Search code examples
pandasmulti-indexpandas-groupby

pandas groupby transform: multiple functions applied at the same time with custom names


as the title suggests, I want to be able to do the following (best explained with some code) [pandas 0.20.1 is mandatory]

import pandas as pd
import numpy as np

a = pd.DataFrame(np.random.rand(10, 4), columns=[['a','a','b','b'], ['alfa','beta','alfa','beta',]])

def as_is(x):
    return x
def power_2(x):
    return x**2

# desired result

a.transform([as_is, power_2])

the problem is the function could be more complex than this and thus I would lose the "naming" feature as pandas.DataFrame.transform only allows for lists to be passed whereas a dictionary would have been most convenient.

going back to the basics, I got to this:

dict_funct= {'as_is': as_is, 'power_2': power_2}

def wrapper(x):
    return pd.concat({k: x.apply(v) for k,v in dict_funct.items()}, axis=1)

a.groupby(level=[0,1], axis=1).apply(wrapper)

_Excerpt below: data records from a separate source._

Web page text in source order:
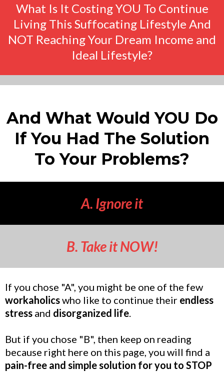
What Is It Costing YOU To Continue
Living This Suffocating Lifestyle And
NOT Reaching Your Dream Income and
Ideal Lifestyle?
And What Would YOU Do
If You Had The Solution
To Your Problems?
A. Ignore it
B. Take it NOW!
If you chose "A", you might be one of the few
workaholicswho like to continue their endless
stress and disorganized life.
But if you chose "B", then keep on reading
because right here on this page, you will find a
pain-free and simple solution for you to STOP

but the output Dataframe is all nan, presumably due to multi-index columns ordering. is there any way I can fix this?


Solution

  • If need dict I remove paramater axis in concat to to default (axis=0), but then is necessary add parameter group_keys=False and function unstack:

    def wrapper(x):
        return pd.concat({k: x.apply(v) for k,v in dict_funct.items()})
    
    a.groupby(level=[0,1], axis=1, group_keys=False).apply(wrapper).unstack(0)
    

    Similar solution:

    def wrapper(x):
        return pd.concat({k: x.transform(v) for k,v in dict_funct.items()})
    
    a.groupby(level=[0,1], axis=1, group_keys=False).apply(wrapper).unstack(0)
    

    Another solution is simply add list comprehension:

    a.transform([v for k, v in dict_funct.items()])